Assume that you want to provide a way for employees to copy data from their computers to a backup folder. You build an application that users can run on their computers. On the back end, the application reads and writes objects in an S3 bucket. Users don't have direct access to AWS. Instead, the following process is used:
- A user in your organization uses a client app to request authentication from your organization's IdP.
- The IdP authenticates the user against your organization's identity store.
- The IdP constructs a SAML assertion with information about the user and sends the assertion to the client app.
- The client app calls the AWS STS AssumeRoleWithSAML API, passing the ARN of the SAML provider, the ARN of the role to assume, and the SAML assertion from IdP.
- The API response to the client app includes temporary security credentials.
- The client app uses the temporary security credentials to call Amazon S3 API operations.
After you create the role, inform your SAML IdP about AWS as a service provider by installing the saml-metadata.xml file found at https://signin.aws.amazon.com/static/saml-metadata.xml. How you install that file depends on your IdP. Some providers give you the option to type the URL, whereupon the IdP gets and installs the file for you.
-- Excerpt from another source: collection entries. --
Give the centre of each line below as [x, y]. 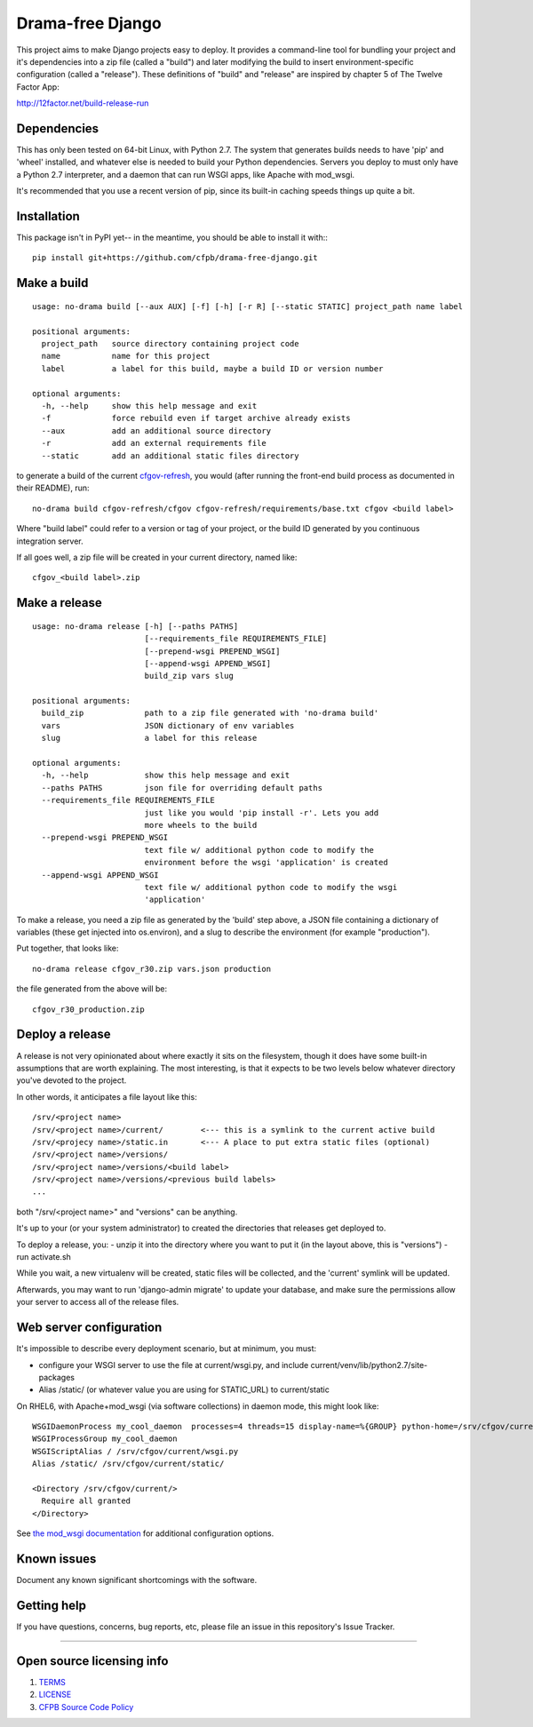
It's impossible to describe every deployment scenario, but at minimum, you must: [167, 1349]
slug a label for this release [149, 738]
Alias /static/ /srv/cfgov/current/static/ [128, 1464]
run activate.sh [44, 1257]
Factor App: [38, 87]
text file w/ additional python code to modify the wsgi [271, 887]
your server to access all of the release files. [98, 1302]
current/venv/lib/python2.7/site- [369, 1365]

Others require you to download the file from the URL and then provide it as a local file. Refer to your IdP documentation for details, or see Integrating Third-Party SAML Solution Providers with AWS for links to the web documentation for many of the supported SAML providers.
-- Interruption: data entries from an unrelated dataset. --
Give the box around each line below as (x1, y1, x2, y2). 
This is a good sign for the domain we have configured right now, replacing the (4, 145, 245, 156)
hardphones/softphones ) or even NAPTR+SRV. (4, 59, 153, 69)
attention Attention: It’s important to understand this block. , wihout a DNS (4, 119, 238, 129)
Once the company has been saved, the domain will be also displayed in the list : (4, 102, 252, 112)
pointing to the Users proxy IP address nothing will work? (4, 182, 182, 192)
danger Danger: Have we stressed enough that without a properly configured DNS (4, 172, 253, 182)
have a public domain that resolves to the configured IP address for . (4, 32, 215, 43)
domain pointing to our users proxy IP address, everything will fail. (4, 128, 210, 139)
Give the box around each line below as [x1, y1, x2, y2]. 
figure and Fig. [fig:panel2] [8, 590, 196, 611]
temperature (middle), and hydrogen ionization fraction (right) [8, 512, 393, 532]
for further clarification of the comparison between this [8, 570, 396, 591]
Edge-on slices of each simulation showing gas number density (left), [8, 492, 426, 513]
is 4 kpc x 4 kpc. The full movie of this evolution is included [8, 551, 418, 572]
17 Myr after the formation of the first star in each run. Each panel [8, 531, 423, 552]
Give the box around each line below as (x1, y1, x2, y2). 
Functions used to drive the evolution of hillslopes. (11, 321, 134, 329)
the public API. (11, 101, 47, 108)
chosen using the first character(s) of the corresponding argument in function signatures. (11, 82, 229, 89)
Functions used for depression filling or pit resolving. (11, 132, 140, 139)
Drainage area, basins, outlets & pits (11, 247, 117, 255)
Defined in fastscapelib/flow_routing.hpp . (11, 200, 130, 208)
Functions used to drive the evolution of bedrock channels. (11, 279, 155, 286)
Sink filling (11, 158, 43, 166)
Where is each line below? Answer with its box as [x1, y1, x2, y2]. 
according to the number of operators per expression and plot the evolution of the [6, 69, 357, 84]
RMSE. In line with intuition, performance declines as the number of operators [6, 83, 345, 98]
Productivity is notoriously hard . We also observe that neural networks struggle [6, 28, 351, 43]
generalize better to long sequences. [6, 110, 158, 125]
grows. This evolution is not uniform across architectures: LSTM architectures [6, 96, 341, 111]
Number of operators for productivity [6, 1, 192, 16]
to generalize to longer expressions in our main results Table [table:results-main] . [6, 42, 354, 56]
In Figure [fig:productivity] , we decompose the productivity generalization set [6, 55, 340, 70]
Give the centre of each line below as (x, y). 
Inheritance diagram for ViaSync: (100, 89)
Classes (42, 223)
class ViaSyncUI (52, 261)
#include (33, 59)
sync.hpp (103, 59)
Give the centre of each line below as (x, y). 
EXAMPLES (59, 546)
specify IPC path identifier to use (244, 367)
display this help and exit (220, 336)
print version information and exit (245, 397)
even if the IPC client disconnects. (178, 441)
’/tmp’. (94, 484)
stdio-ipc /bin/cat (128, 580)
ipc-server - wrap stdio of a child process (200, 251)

You also configure the information that you want the IdP to pass as SAML attributes to AWS as part of the authentication response. Most of this information appears in AWS as condition context keys that you can evaluate in your policies. These condition keys ensure that only authorized users in the right contexts are granted permissions to access your AWS resources. You can specify time windows that restrict when the console may be used. You can also specify the maximum time (up to 12 hours) that users can access the console before having to refresh their credentials.